Python crawler Learning

Last Update:2015-09-10 Source: Internet

Author: User

Tags save file

Developer on Alibaba Coud: Build your first app with APIs, SDKs, and tutorials on the Alibaba Cloud. Read more ＞

Start learning python today and write a crawler.

First, find an example from Baidu to see.

1ImportUrllib.request,re,sys,os
2defGet_bing_backphoto ():
3if(Os.path.exists ('Photos') = = False):
4Os.mkdir ('Photos')
5 forIinchRange (0,30):
6URL ='http://cn.bing.com/HPImageArchive.aspx?format=js&idx='+str (i) +'&N=1&NC=1361089515117&FORM=HYLH1'
7html = urllib.request.urlopen (URL). Read ()
8ifHTML = ='NULL':
9Print('Open & Read Bing error!')
TenSys.exit (-1)
Onehtml = Html.decode ('Utf-8')
AReg = Re.compile ('" url": "(. *?)", "URLBase"', Re. S
-Text = Re.findall (reg,html)
-#http://s.cn.bing.net/az/hprichbg/rb/LongJi_ZH-CN8658435963_1366x768.jpg
the forImgurlinchText:
-right = Imgurl.rindex ('/')
-Name = Imgurl.replace (Imgurl[:right+1],"')
-Savepath ='photos/'+ Name
+Urllib.request.urlretrieve (Imgurl, Savepath)
-Print(Name +'Save success!')
+Get_bing_backphoto ()

Note that in line 1th, Python needs an import urllib.request,2.x version of Import Urllib

Line 7th, the same 3.4 version needs to write Urllib as Url.request.urlopen (), 2.x version is Url.urlopen ();

Otherwise it will error attributeerror: ' Module ' object has no attribute ' request '

Run, successfully grabbed 17 pictures down, in the script directory under the photo folder.
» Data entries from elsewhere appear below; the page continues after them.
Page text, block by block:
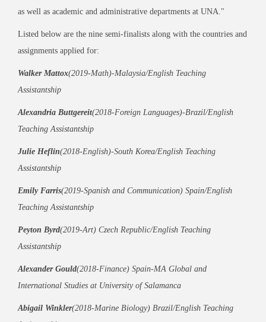
as well as academic and administrative departments at UNA."
Listed below are the nine semi-finalists along with the countries and
assignments applied for:
Walker Mattox(2019-Math)-Malaysia/English Teaching
Assistantship
Alexandria Buttgereit(2018-Foreign Languages)-Brazil/English
Teaching Assistantship
Julie Heflin(2018-English)-South Korea/English Teaching
Assistantship
Emily Farris(2019-Spanish and Communication) Spain/English
Teaching Assistantship
Peyton Byrd(2019-Art) Czech Republic/English Teaching
Assistantship
Alexander Gould(2018-Finance) Spain-MA Global and
International Studies at University of Salamanca
Abigail Winkler(2018-Marine Biology) Brazil/English Teaching
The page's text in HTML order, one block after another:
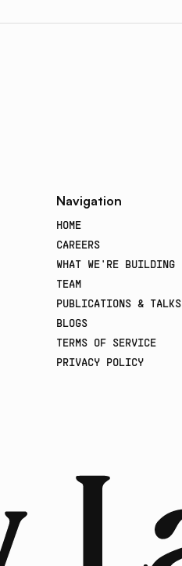
Navigation
HOME
CAREERS
WHAT WE'RE BUILDING
TEAM
PUBLICATIONS & TALKS
BLOGS
TERMS OF SERVICE
PRIVACY POLICY
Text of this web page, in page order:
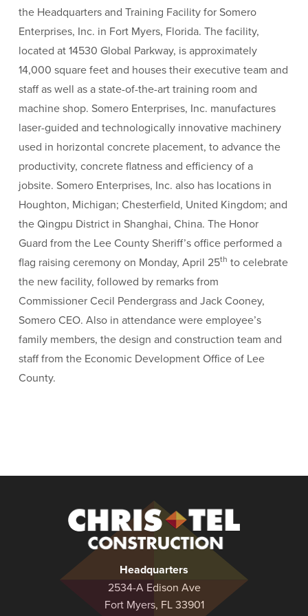
the Headquarters and Training Facility for Somero
Enterprises, Inc. in Fort Myers, Florida. The facility,
located at 14530 Global Parkway, is approximately
14,000 square feet and houses their executive team and
staff as well as a state-of-the-art training room and
machine shop. Somero Enterprises, Inc. manufactures
laser-guided and technologically innovative machinery
used in horizontal concrete placement, to advance the
productivity, concrete flatness and efficiency of a
jobsite. Somero Enterprises, Inc. also has locations in
Houghton, Michigan; Chesterfield, United Kingdom; and
the Qingpu District in Shanghai, China. The Honor
Guard from the Lee County Sheriff’s office performed a
flag raising ceremony on Monday, April 25th to celebrate
the new facility, followed by remarks from
Commissioner Cecil Pendergrass and Jack Cooney,
Somero CEO. Also in attendance were employee’s
family members, the design and construction team and
staff from the Economic Development Office of Lee
County.
Construction
Headquarters
2534-A Edison Ave
Fort Myers, FL 33901
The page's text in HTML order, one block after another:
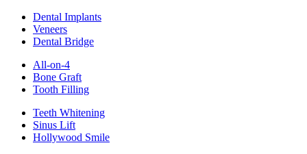
Dental Implants
Veneers
Dental Bridge
All-on-4
Bone Graft
Tooth Filling
Teeth Whitening
Sinus Lift
Hollywood Smile
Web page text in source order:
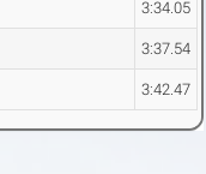
3:34.05
3:37.54
3:42.47
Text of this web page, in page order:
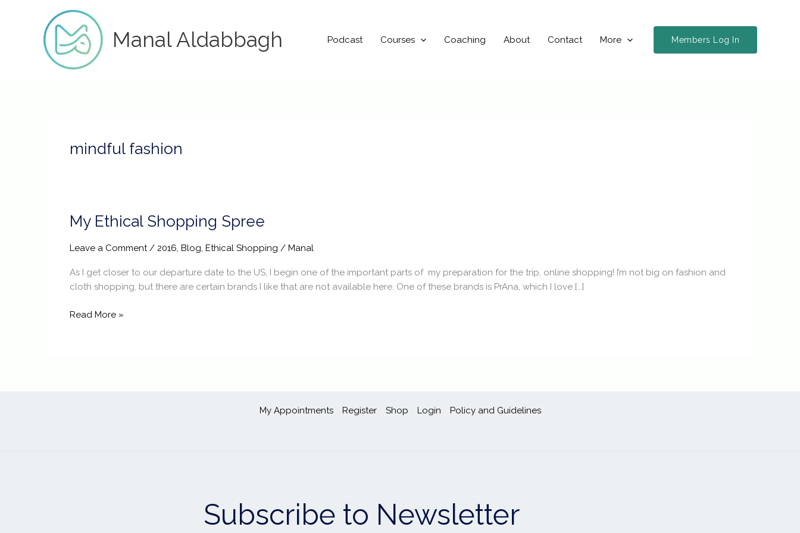
Manal Aldabbagh Podcast Courses Coaching About Contact More Members Log In
mindful fashion
My Ethical Shopping Spree
Leave a Comment / 2016, Blog, Ethical Shopping / Manal
As I get closer to our departure date to the US, I begin one of the important parts of my preparation for the trip, online shopping! I’m not big on fashion and
cloth shopping, but there are certain brands I like that are not available here. One of these brands is PrAna, which I love […]
My
Ethical
Shopping
Read More »
My Appointments Register Shop Login Policy and Guidelines
Subscribe to Newsletter
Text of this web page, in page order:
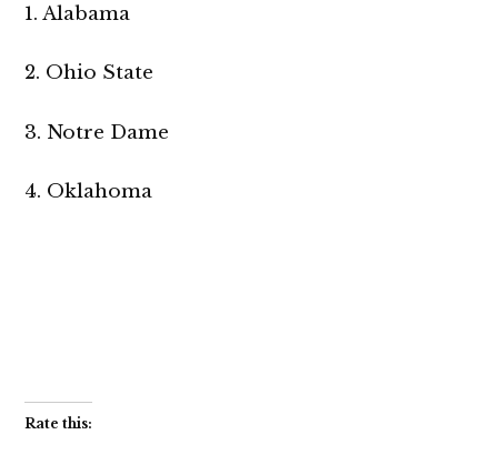
1. Alabama
2. Ohio State
3. Notre Dame
4. Oklahoma
Rate this:
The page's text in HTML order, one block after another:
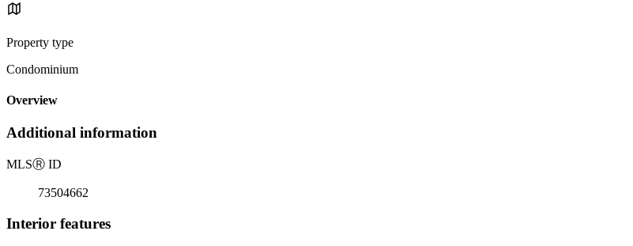
Property type
Condominium
Overview
Additional information
MLSⓇ ID
73504662
Interior features
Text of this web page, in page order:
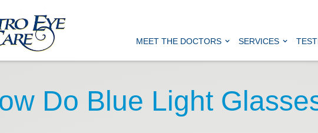
MEET THE DOCTORS SERVICES
Do Blue Light
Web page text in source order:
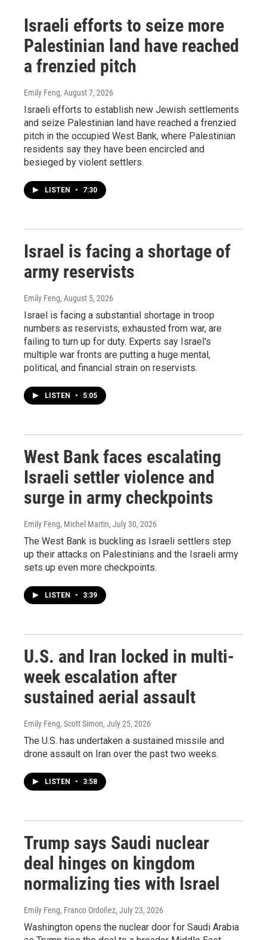
Israeli efforts to seize more
Palestinian land have reached
a frenzied pitch
Emily Feng, August 7, 2026
Israeli efforts to establish new Jewish settlements
and seize Palestinian land have reached a frenzied
pitch in the occupied West Bank, where Palestinian
residents say they have been encircled and
besieged by violent settlers.
LISTEN • 7:30
Israel is facing a shortage of
army reservists
Emily Feng, August 5, 2026
Israel is facing a substantial shortage in troop
numbers as reservists, exhausted from war, are
failing to turn up for duty. Experts say Israel's
multiple war fronts are putting a huge mental,
political, and financial strain on reservists.
LISTEN • 5:05
West Bank faces escalating
Israeli settler violence and
surge in army checkpoints
Emily Feng, Michel Martin, July 30, 2026
The West Bank is buckling as Israeli settlers step
up their attacks on Palestinians and the Israeli army
sets up even more checkpoints.
LISTEN • 3:39
U.S. and Iran locked in multi-
week escalation after
sustained aerial assault
Emily Feng, Scott Simon, July 25, 2026
The U.S. has undertaken a sustained missile and
drone assault on Iran over the past two weeks.
LISTEN • 3:58
Trump says Saudi nuclear
deal hinges on kingdom
normalizing ties with Israel
Emily Feng, Franco Ordoñez, July 23, 2026
Washington opens the nuclear door for Saudi Arabia
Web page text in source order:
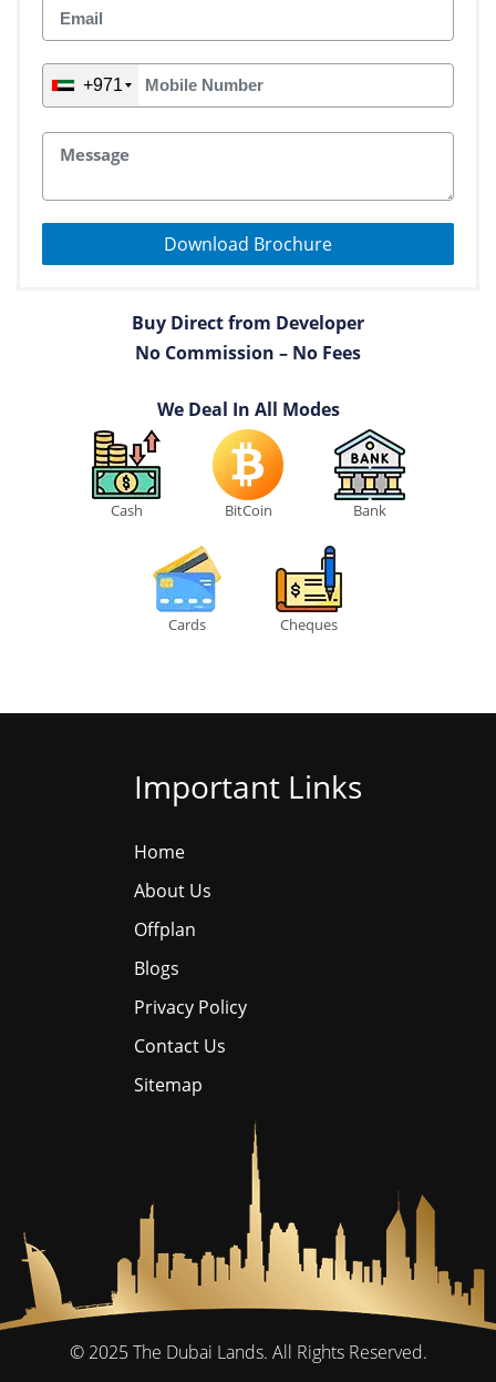
+971
Download Brochure
Buy Direct from Developer
No Commission – No Fees
We Deal In All Modes
Cash BitCoin Bank
Cards Cheques
Important Links
Home
About Us
Offplan
Blogs
Privacy Policy
Contact Us
Sitemap
© 2025 The Dubai Lands. All Rights Reserved.
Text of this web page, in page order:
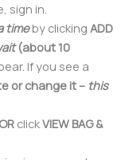
sign in.
timeby clicking ADD
(about 10
If you see a
or change it– this
OR clickVIEW BAG &
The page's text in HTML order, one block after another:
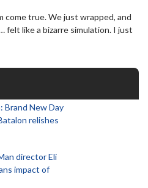
come true. We just wrapped, and
felt like a bizarre simulation. I just
Brand New Day
relishes
director Eli
impact of
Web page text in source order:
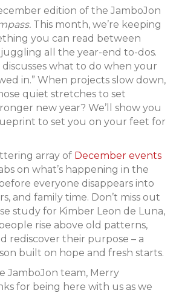
edition of the JamboJon
This month, we’re keeping
you can read between
all the year-end to-dos.
discusses what to do when your
in.” When projects slow down,
quiet stretches to set
new year? We’ll show you
to set you on your feet for
array of December events
on what’s happening in the
everyone disappears into
and family time. Don’t miss out
study for Kimber Leon de Luna,
rise above old patterns,
rediscover their purpose – a
built on hope and fresh starts.
JamboJon team, Merry
for being here with us as we
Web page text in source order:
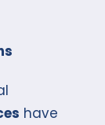
have
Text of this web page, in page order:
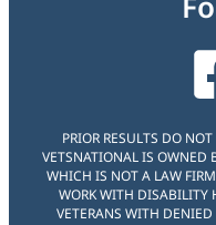
PRIOR RESULTS DO
VETSNATIONAL IS OWNED
WHICH IS NOT A LAW
WORK WITH DISABILITY
VETERANS WITH
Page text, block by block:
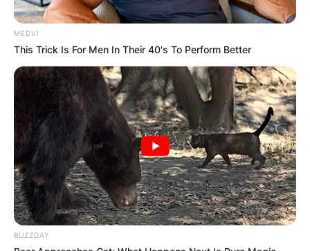
MEDVI
This Trick Is For Men In Their 40's To Perform Better
BUZZDAY
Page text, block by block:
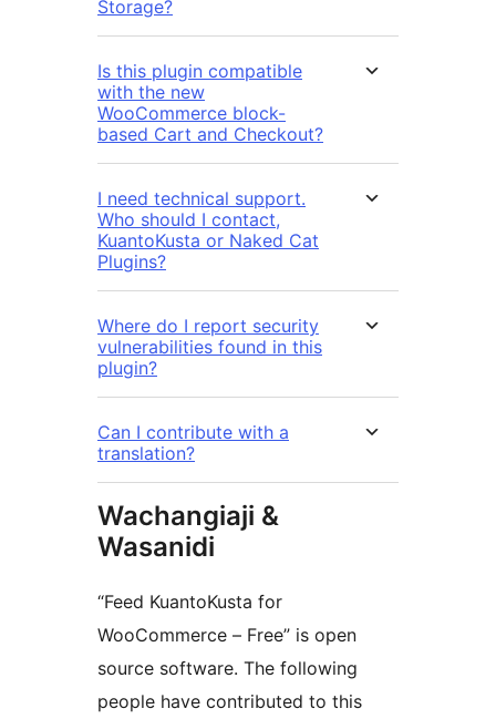
Storage?
Is this plugin compatible
with the new
WooCommerce block-
based Cart and Checkout?
I need technical support.
Who should I contact,
KuantoKusta or Naked Cat
Plugins?
Where do I report security
vulnerabilities found in this
plugin?
Can I contribute with a
translation?
Wachangiaji &
Wasanidi
“Feed KuantoKusta for
WooCommerce – Free” is open
source software. The following
people have contributed to this
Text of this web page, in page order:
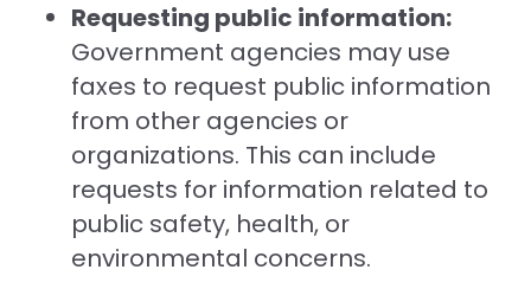
Requesting public information:
Government agencies may use
faxes to request public information
from other agencies or
organizations. This can include
requests for information related to
public safety, health, or
environmental concerns.
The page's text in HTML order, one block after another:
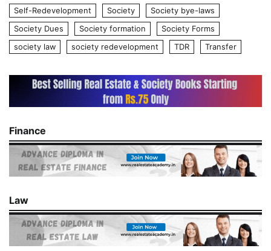
Self-Redevelopment
Society
Society bye-laws
Society Dues
Society formation
Society Forms
society law
society redevelopment TDR Transfer
Finance
Law

The following is a detailed analysis of the script execution steps;

1. The overall structure is divided into 3 parts, first import the toolkit, then define the grab function, and finally execute this function.

2.3rd, 4 line, determine whether there is a photo folder under the current path, no make one.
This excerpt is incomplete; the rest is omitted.